2. Is there any way for security guards not to be around in a club? I want a certain near-fight scene to go down in a club. However, it seems like the security guard would stop it before it got any worse.

Any input would be helpful. I'm just trying to make this believable.

Kaiser-Kun
12-13-2010, 10:36 PM
1.- Of course. Altough I can't think why a patient would book and pay for the psychologists time just to insult him. But yes, like any business, the owner has the right to kick out rude customers. However, if the psychologist is a newbie, he could try to talk with the rude person before. An experienced one would recognize right away if the customer is just looking for trouble and wouldn't fall for it.

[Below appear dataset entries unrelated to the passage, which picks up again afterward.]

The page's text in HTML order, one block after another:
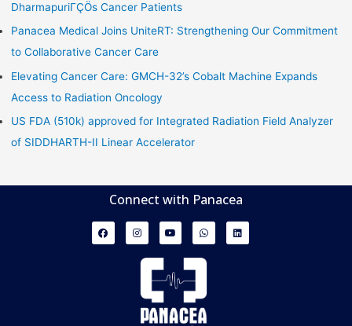
DharmapuriΓÇÖs Cancer Patients
Panacea Medical Joins UniteRT: Strengthening Our Commitment
to Collaborative Cancer Care
Elevating Cancer Care: GMCH-32’s Cobalt Machine Expands
Access to Radiation Oncology
US FDA (510k) approved for Integrated Radiation Field Analyzer
of SIDDHARTH-II Linear Accelerator
Connect with Panacea
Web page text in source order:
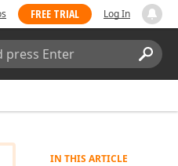
FREE TRIAL Log In
IN THIS ARTICLE
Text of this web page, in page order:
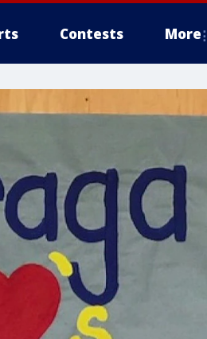
Contests More
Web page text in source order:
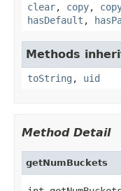
clear, copy,
hasDefault ,
Methods
toString , uid
Method Detail
getNumBuckets
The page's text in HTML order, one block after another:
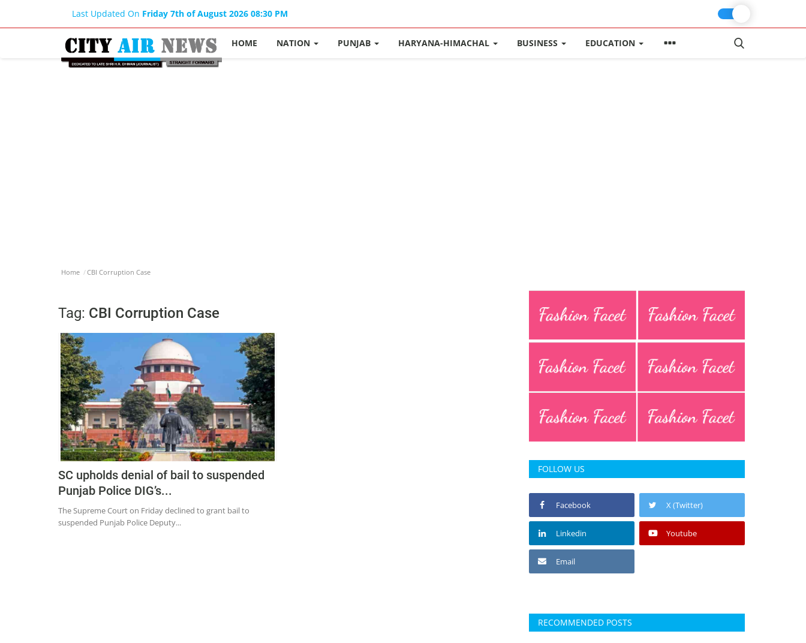
Last Updated On Friday 7th of August 2026 08:30 PM
HOME NATION PUNJAB HARYANA-HIMACHAL BUSINESS EDUCATION
Home CBI Corruption Case
Tag: CBI Corruption Case
SC upholds denial of bail to suspended
Punjab Police DIG’s...
The Supreme Court on Friday declined to grant bail to
suspended Punjab Police Deputy...
FOLLOW US
Facebook X (Twitter)
Linkedin Youtube
Email
RECOMMENDED POSTS
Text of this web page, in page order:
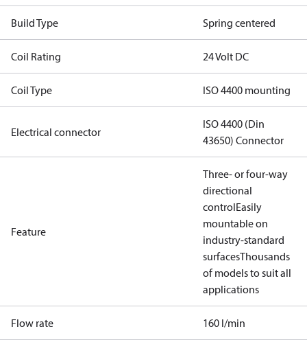
Build Type Spring centered
Coil Rating 24 Volt DC
Coil Type ISO 4400 mounting
Electrical connector
ISO 4400 (Din
43650) Connector
Feature
Three- or four-way
directional
controlEasily
mountable on
industry-standard
surfacesThousands
of models to suit all
applications
Flow rate 160 l/min

I knew a newbie psychologist, a girl making her practice in a jail, phoned me asking me what to do because the patient (a recluse) attacked her and was trying to burst his way into her room. (My advice: "RUN!") :D

Also, most psychology bashers are too cowardly to talk their mind in front of a real psychologist. A guy who deliberately books and pays a session just to be rude to a psychologist seems to me like a very desperate call for help.

lbender
12-13-2010, 11:01 PM
Not every client that goes to a psychologist is there at their own choice. The court can order psychiatric care. Also, minors can be sent by their parents or guardians. there's a difference between the therapist being attacked...obviously a safety issue... and the patient being rude. That could easily be a defense mechanism by somebody who doesn't want to be there.

If you want to see somewhat of a dramatization of this, see the movie 'Good Will Hunting'.

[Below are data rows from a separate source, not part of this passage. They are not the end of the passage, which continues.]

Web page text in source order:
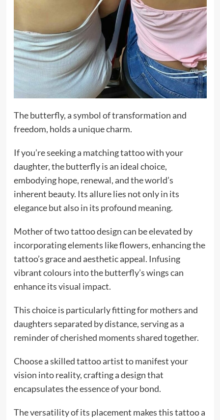
The butterfly, a symbol of transformation and
freedom, holds a unique charm.
If you’re seeking a matching tattoo with your
daughter, the butterfly is an ideal choice,
embodying hope, renewal, and the world’s
inherent beauty. Its allure lies not only in its
elegance but also in its profound meaning.
Mother of two tattoo design can be elevated by
incorporating elements like flowers, enhancing the
tattoo’s grace and aesthetic appeal. Infusing
vibrant colours into the butterfly’s wings can
enhance its visual impact.
This choice is particularly fitting for mothers and
daughters separated by distance, serving as a
reminder of cherished moments shared together.
Choose a skilled tattoo artist to manifest your
vision into reality, crafting a design that
encapsulates the essence of your bond.
The versatility of its placement makes this tattoo a
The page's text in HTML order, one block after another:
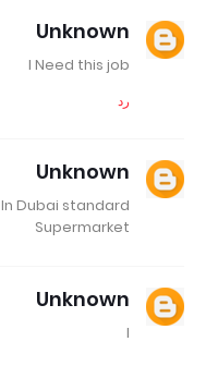
Unknown
I Need this job
رد
Unknown
Dubai standard
Supermarket
Unknown
I
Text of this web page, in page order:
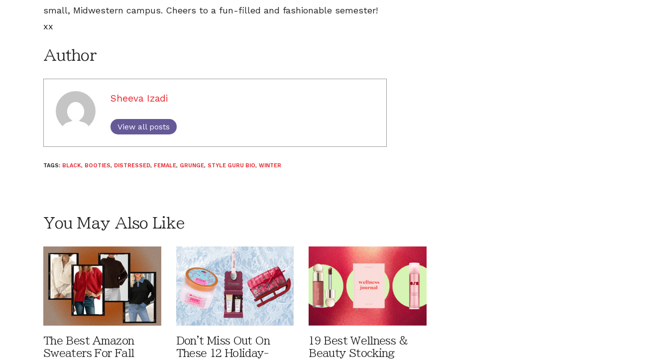
small, Midwestern campus. Cheers to a fun-filled and fashionable semester!
xx
Author
Sheeva Izadi
View all posts
TAGS: BLACK, BOOTIES, DISTRESSED, FEMALE, GRUNGE, STYLE GURU BIO, WINTER
You May Also Like
The Best Amazon
Sweaters For Fall
Don't Miss Out On
These 12 Holiday-
19 Best Wellness &
Beauty Stocking
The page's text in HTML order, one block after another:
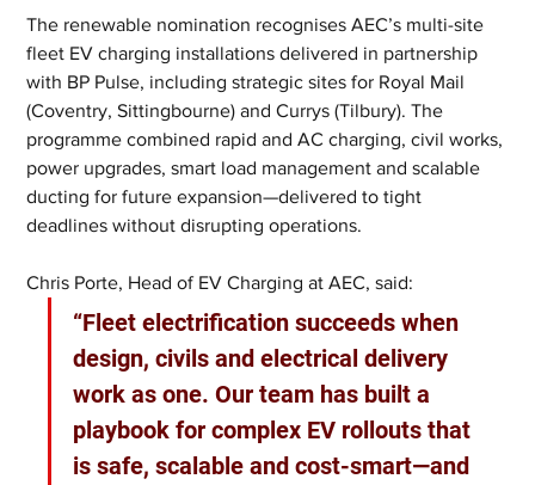
The renewable nomination recognises AEC’s multi-site
fleet EV charging installations delivered in partnership
with BP Pulse, including strategic sites for Royal Mail
(Coventry, Sittingbourne) and Currys (Tilbury). The
programme combined rapid and AC charging, civil works,
power upgrades, smart load management and scalable
ducting for future expansion—delivered to tight
deadlines without disrupting operations.
Chris Porte, Head of EV Charging at AEC, said:
“Fleet electrification succeeds when
design, civils and electrical delivery
work as one. Our team has built a
playbook for complex EV rollouts that
is safe, scalable and cost-smart—and
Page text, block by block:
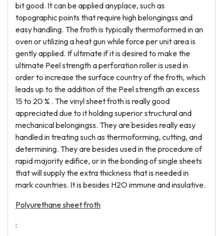
bit good. It can be applied anyplace, such as
topographic points that require high belongingss and
easy handling. The froth is typically thermoformed in an
oven or utilizing a heat gun while force per unit area is
gently applied. If ultimate if it is desired to make the
ultimate Peel strength a perforation roller is used in
order to increase the surface country of the froth, which
leads up to the addition of the Peel strength an excess
15 to 20 % . The vinyl sheet froth is really good
appreciated due to it holding superior structural and
mechanical belongingss. They are besides really easy
handled in treating such as thermoforming, cutting, and
determining. They are besides used in the procedure of
rapid majority edifice, or in the bonding of single sheets
that will supply the extra thickness that is needed in
mark countries. It is besides H2O immune and insulative.
Polyurethane sheet froth
:
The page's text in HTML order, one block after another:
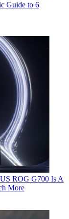
Guide to 6
ROG G700 Is A
More
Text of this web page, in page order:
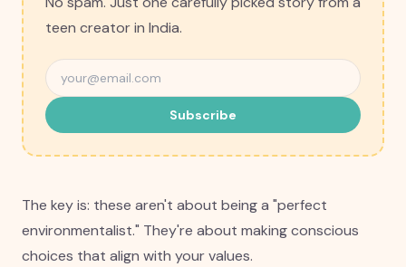
teen creator in India.
Subscribe
The key is: these aren't about being a "perfect
environmentalist." They're about making conscious
choices that align with your values.

What the psychologist does will depend on their interpretation of the behavior and what they feel they can do.

Kaiser-Kun
12-13-2010, 11:14 PM
Not every client that goes to a psychologist is there at their own choice. The court can order psychiatric care. Also, minors can be sent by their parents or guardians. there's a difference between the therapist being attacked...obviously a safety issue... and the patient being rude. That could easily be a defense mechanism by somebody who doesn't want to be there.

If you want to see somewhat of a dramatization of this, see the movie 'Good Will Hunting'.

What the psychologist does will depend on their interpretation of the behavior and what they feel they can do.

You're right about those who are forced to go, I forgot. :D

I've had little experience with "forced" patients. The minors who have been forced to talk to me explained the situation (in both cases the teacher sent them to me because they wanted an excuse to get them out of the classroom), but they weren't rude.

lbender
12-13-2010, 11:32 PM
Oh, I never said anything about your second question. I have very little experience with bouncers in clubs, but I imagine it's much like anything else - good ones and bad ones. Some will go nuts over little stuff, some will ignore things that they should be paying attention to.

You're right that good guards or bouncers won't let things get out of hand, though.

shadowwalker
12-14-2010, 12:13 AM
I think psychologists are quite used to clients being rude - after all, one of the reasons they are there to begin with is because of frustrations, problems dealing with their emotions, etc. The good (experienced) psychologist will recognize when the client is blowing off steam and when they're being aggressive. Either way, they'll work with it to a point - and if they can't steer the client into more productive directions, will end the session.

Elle
12-14-2010, 01:09 AM
Ok. Hm. The psychologist issue can be dealt with then. I think I'm going to find a creative way to temporarily distract the security guard. Thanks guys.

RJK
12-14-2010, 01:10 AM
Build your scene around Shadowwalker's reply. It sounds the most realistic.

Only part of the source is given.